Run your job template with verbosity 2+ to see output.


Real-World Example

You've got 500 servers across 25 teams. Here's what it looks like:

Inventory:
└── All Servers (500)
    ├── Team A (20 servers) → cyberark_safe: "TeamA-Prod"
    ├── Team B (35 servers) → cyberark_safe: "TeamB-Prod"
    ├── Team C (18 servers) → cyberark_safe: "TeamC-Prod"
    └── ... (22 more teams)

Credentials in AAP:
├── alice-ccp (AppID: App-Alice)
├── bob-ccp (AppID: App-Bob)
└── ... (198 more users)

Result:
- 200 CCP credentials (one per user)
- Zero additional credentials for 25 teams × 20+ secrets
- Users only access safes their AppID permits
- Playbooks construct queries at runtime per host

Bottom Line

Approach # of Credentials Complexity Scalability
Credential per secret 4,000 Low Terrible
Host variables + dynamic lookup 200 Medium Excellent
Group variables + dynamic lookup 200 Low Excellent
Custom credential type 200 High Excellent

Use host or group variables with the existing CyberArk PAS collection's lookup plugin. You get one credential per user (which you already have) while supporting unlimited safe/secret combinations through inventory metadata.

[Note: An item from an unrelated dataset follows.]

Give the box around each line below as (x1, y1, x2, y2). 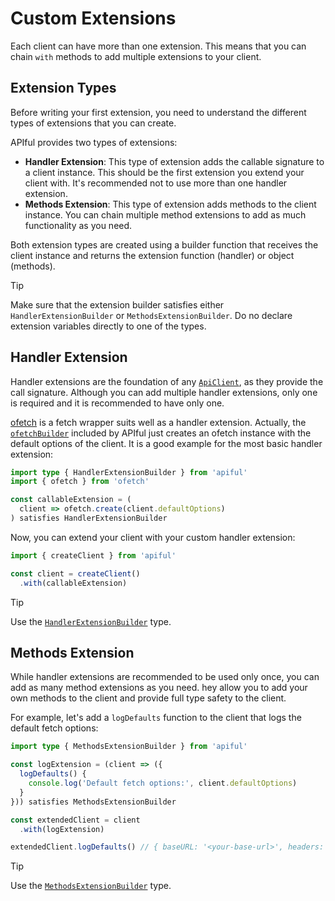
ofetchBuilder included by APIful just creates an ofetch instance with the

This approach treats secrets like workload identity should work—resolved at runtime based on the context of what's running where, not pre-baked into static configurations.


Next Steps

  1. Test with one team and one safe to validate the pattern
  2. Verify your CCP AppIDs have permissions to all required safes
  3. Standardize naming conventions for safe names and service accounts
  4. Document the inventory variable requirements for your teams
  5. Monitor CCP query logs to spot any issues early

The pattern scales from 10 servers to 10,000. The key is shifting from "credential = specific secret" to "credential = authenticated access + inventory context."